惡取空者,謂印順導師以斷滅見之一切法空為般若,誤解《般若經》及龍樹之《中論》,外於《阿含經》中、佛說第八識而說“佛法”,嚴重誤解阿含諸經,否定阿含諸經所說之第七識第八識。月稱、宗喀巴、印順法師及密宗黃教,否定、佛說“名色緣識”之識,彼等所說緣起性空之法即墮斷滅空中,名為惡取空者,佛所不許。佛於《阿含經》所說“一切法緣起性空”,於般若諸經所說“一切法空”,及於唯識諸經所說“七識虛妄”,皆是以第八識——名色緣識之識——為前提而說;以第八識為空性、為一切法根本,而說三乘法,令三乘法具足圓滿、不墮空有,一切外道及餘人天所不能破斥,故說三乘佛法以第八識如來藏為根本。

今者印順法師倍受密宗應成派中觀之邪見,繼承月稱《入中論》(其實是入邊論)及宗喀巴與歷代達O法王等應成派中觀邪見,極力詆毀 佛說第八識如來藏法,令三乘法墮於斷見論、無因論之窘境中;印順法師與斷見外道合流,破壞佛法之根本,其害遠甚於惟覺聖嚴及密宗紅白花教之常見法。

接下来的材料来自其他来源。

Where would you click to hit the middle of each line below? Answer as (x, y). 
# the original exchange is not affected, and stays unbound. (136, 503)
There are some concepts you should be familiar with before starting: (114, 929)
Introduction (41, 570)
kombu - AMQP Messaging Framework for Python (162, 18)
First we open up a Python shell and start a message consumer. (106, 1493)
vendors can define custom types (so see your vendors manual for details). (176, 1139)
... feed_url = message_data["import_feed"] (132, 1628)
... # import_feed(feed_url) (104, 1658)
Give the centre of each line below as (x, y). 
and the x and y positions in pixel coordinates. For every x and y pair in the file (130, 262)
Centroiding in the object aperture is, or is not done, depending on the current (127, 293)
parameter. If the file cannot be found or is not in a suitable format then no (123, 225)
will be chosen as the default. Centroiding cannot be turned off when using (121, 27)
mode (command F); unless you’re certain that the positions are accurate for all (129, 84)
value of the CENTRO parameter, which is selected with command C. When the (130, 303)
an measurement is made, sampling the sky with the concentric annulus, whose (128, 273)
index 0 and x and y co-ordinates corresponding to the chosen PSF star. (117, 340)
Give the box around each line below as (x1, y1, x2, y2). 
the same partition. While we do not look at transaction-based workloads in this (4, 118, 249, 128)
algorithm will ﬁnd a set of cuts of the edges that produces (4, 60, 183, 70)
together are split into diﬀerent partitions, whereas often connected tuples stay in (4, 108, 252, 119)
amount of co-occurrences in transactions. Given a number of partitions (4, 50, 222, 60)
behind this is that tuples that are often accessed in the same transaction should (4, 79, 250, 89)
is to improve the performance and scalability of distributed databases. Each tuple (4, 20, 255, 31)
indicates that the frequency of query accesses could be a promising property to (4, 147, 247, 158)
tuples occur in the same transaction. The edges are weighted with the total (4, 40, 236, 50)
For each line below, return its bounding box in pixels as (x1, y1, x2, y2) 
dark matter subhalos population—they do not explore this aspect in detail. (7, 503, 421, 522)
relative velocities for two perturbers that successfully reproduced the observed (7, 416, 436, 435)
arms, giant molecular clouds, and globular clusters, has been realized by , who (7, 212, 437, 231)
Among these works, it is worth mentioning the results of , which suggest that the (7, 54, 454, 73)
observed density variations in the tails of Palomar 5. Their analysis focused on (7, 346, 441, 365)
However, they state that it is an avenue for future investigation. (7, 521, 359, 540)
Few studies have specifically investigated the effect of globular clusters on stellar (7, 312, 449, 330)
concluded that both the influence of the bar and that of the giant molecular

印順法師效法月稱及宗喀巴而否定七八識,令三乘佛法墮於斷滅空之危險境界,令 佛說緣起性空正理成為兔無角法之戲論,故其說法及作為,即是砍伐佛法大樹根本之愚行,其罪彌天!

數年來,台灣佛教因妙天、宋七力、清海、太極門......等事件,及中台山惟覺法師之不當剃度事件,鬧得滿城風雨,朝野側目;佛教界議論紛紛,乃至有人痛心疾首,呼籲大眾警醒;然於佛教之內早已存在之獅子身中蟲,竟然毫無警覺,仍以身力財力支持獅子身中蟲,冀蟲迅速長大,獅子身中蟲者,謂印順導師及密宗黃教之吸取佛教資源而否定佛教三乘法根本之第八識如來藏,引導佛教走向斷見論、無因論之惡取空,若不加以摧破,將令佛教陷於萬劫難復之境,將令一切後世學人永遠不能得證三乘菩提之一。

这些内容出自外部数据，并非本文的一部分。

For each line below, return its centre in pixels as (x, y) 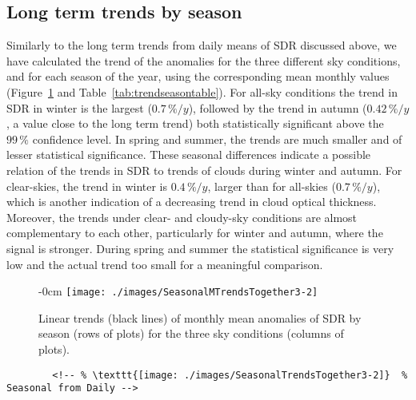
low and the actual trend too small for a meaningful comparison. (165, 264)
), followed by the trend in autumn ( (278, 107)
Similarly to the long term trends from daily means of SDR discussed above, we (202, 45)
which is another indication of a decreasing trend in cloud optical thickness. (192, 202)
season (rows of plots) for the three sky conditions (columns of (191, 333)
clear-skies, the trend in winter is (87, 186)
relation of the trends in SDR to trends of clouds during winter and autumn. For (204, 170)
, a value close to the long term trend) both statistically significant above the (195, 123)
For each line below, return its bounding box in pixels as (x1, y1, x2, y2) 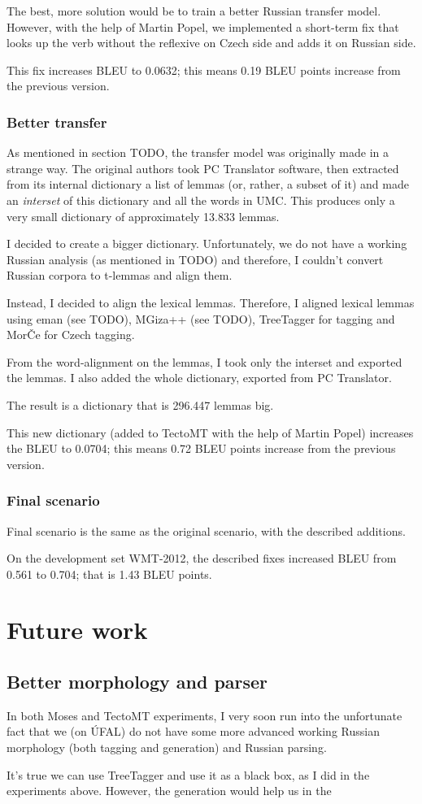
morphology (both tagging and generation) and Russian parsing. (7, 739, 327, 756)
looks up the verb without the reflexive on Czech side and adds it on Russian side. (7, 34, 416, 51)
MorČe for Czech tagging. (7, 326, 135, 343)
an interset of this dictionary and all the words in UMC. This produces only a (7, 191, 395, 208)
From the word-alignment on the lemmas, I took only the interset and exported (7, 353, 402, 370)
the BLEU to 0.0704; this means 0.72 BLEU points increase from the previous (7, 440, 396, 457)
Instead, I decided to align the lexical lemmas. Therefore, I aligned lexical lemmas (7, 293, 415, 311)
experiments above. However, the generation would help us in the (7, 782, 332, 799)
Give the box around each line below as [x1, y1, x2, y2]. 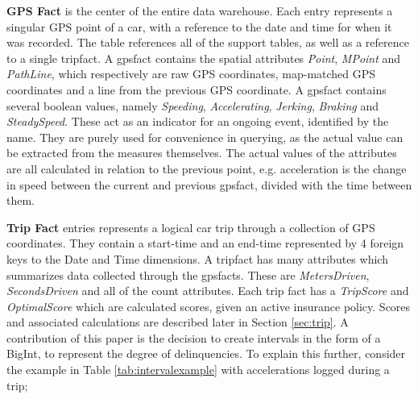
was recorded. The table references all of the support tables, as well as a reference [6, 34, 409, 51]
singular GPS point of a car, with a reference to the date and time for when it [6, 18, 392, 35]
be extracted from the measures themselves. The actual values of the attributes [6, 144, 397, 161]
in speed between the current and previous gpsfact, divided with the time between [6, 176, 412, 193]
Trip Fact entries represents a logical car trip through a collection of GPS [6, 218, 375, 235]
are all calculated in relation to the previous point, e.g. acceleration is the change [6, 160, 407, 177]
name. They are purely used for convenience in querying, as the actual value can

惟覺等師之常見外道見,為害佛教雖大,然若比之於印順法師將導佛教墮入惡取空之深遠大害,則如小巫之比大巫也。至於妙天、宋七力、清海、太極門、淨空、盧勝彥、喜饒根登、大乘禪功--等,大眾多知其為附佛法外道,猶如佛教雄獅皮膚上之吸血蟲爾,為患雖不小,若比之於印順、達O之砍喪三乘佛法之根本,其患實不足慮也。

何故余作是說?此謂印順及達O身披佛教法衣,住如來家,食如來食,說如來法而破如來法;大眾迷昧於彼出家表相,不知警覺,坐看彼等在佛教內從根本上破壞佛教,猶鼎力支持之,自謂為護持佛教,故說佛教當前之最大憂患,端在印順及密宗黃教之惡取空--否定七識八識;其次才是密宗紅白花教及惟覺、聖嚴等師之常見外道見。如是等人,身披袈裟,現僧寶像,卻將常斷見外道法置於佛教中、取代佛之正法,俱名獅子身中蟲。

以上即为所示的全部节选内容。